ASSIGNMENT:
Starting with the line containing "High-Quality 6 AWG 6-50 Welder" and going on through the line containing "materials, making them", return the lines of the data below exactly, and only those.
■ ■ ■
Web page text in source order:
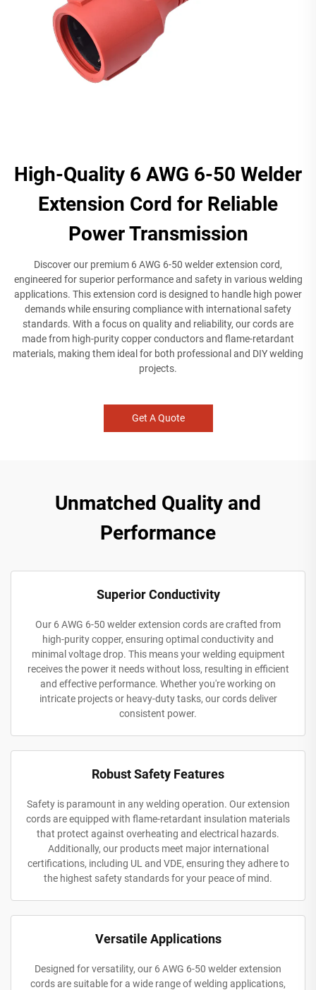
High-Quality 6 AWG 6-50 Welder
Extension Cord for Reliable
Power Transmission
Discover our premium 6 AWG 6-50 welder extension cord,
engineered for superior performance and safety in various welding
applications. This extension cord is designed to handle high power
demands while ensuring compliance with international safety
standards. With a focus on quality and reliability, our cords are
made from high-purity copper conductors and flame-retardant
materials, making them ideal for both professional and DIY welding
projects.
Get A Quote
Unmatched Quality and
Performance
Superior Conductivity
Our 6 AWG 6-50 welder extension cords are crafted from
high-purity copper, ensuring optimal conductivity and
minimal voltage drop. This means your welding equipment
receives the power it needs without loss, resulting in efficient
and effective performance. Whether you're working on
intricate projects or heavy-duty tasks, our cords deliver
consistent power.
Robust Safety Features
Safety is paramount in any welding operation. Our extension
cords are equipped with flame-retardant insulation materials
that protect against overheating and electrical hazards.
Additionally, our products meet major international
certifications, including UL and VDE, ensuring they adhere to
the highest safety standards for your peace of mind.
Versatile Applications
Designed for versatility, our 6 AWG 6-50 welder extension
cords are suitable for a wide range of welding applications,
■ ■ ■
RESULT OF THIS EXERCISE:
High-Quality 6 AWG 6-50 Welder
Extension Cord for Reliable
Power Transmission
Discover our premium 6 AWG 6-50 welder extension cord,
engineered for superior performance and safety in various welding
applications. This extension cord is designed to handle high power
demands while ensuring compliance with international safety
standards. With a focus on quality and reliability, our cords are
made from high-purity copper conductors and flame-retardant
materials, making them ideal for both professional and DIY welding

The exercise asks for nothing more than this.